I want to calculate line integral:
$$\oint_Cy^2\,dx+3xy\,dy$$
when $C$ is half circle $D=(x,y):x^2+y^2\le1,y\ge0$
I know that $r=1$
The applying greens theorem
$$\frac{\delta Q}{\delta x}=3y$$
and
$$\frac{\delta P}{\delta y}=2y$$
so
$$3y-2y=y$$
then the integral
$$\int_0^1y\,dy=\frac{1}{2}$$
is this legit way to calculate this?
By Green's theorem, $$\oint_CP\,dx+Q\,dy={\int\int}_D\frac{\partial Q}{\partial x}-\frac{\partial P}{\partial y}\,dA$$ where $D$ is the region enclosed by the curve.
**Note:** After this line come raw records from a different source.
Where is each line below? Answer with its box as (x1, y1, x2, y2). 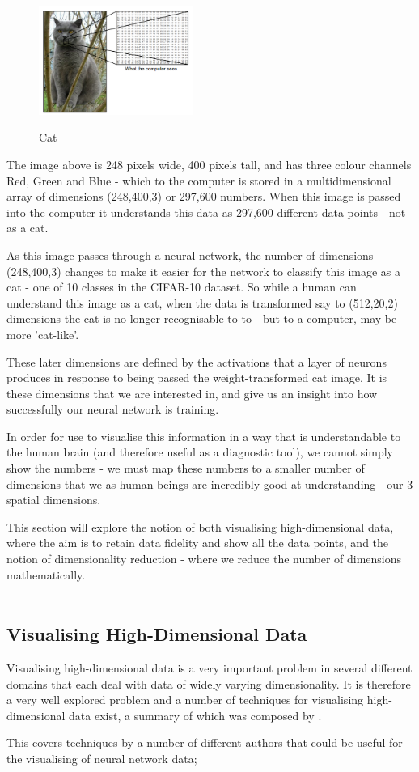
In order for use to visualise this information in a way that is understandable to (6, 427, 401, 444)
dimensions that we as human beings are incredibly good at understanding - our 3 (6, 475, 413, 492)
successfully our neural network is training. (6, 401, 219, 418)
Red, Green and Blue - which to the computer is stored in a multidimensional (6, 172, 391, 189)
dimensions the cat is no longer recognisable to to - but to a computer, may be (6, 310, 397, 327)
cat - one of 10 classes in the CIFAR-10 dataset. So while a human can (6, 278, 357, 295)
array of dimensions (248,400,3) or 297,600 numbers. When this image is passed (6, 188, 401, 205)
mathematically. (6, 566, 86, 583)
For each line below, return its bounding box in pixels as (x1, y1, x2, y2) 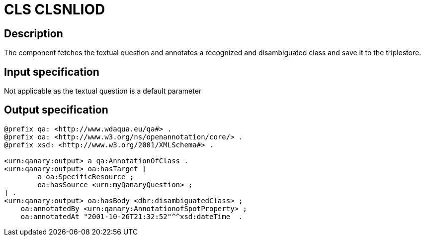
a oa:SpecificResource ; (37, 172, 134, 181)
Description (4, 27, 63, 40)
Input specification (4, 65, 99, 78)
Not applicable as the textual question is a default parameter (4, 87, 202, 96)
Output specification (4, 104, 108, 117)
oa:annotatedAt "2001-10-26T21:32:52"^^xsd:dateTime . (20, 212, 243, 221)
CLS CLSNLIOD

As you mentioned $r=1$ but you also need the bounds for the angle $\theta$ which is $0$ to $\pi$ since you are looking at the upper half circle. Also $dA=r\,dr\,d\theta$ for the polar transformation and $y=r\sin\theta$. Therefore,
$$\oint_Cy^2\,dx+3xy\,dy=\int_{0}^{\pi}\int_{0}^{1}r\sin(\theta) r \,dr\,d\theta$$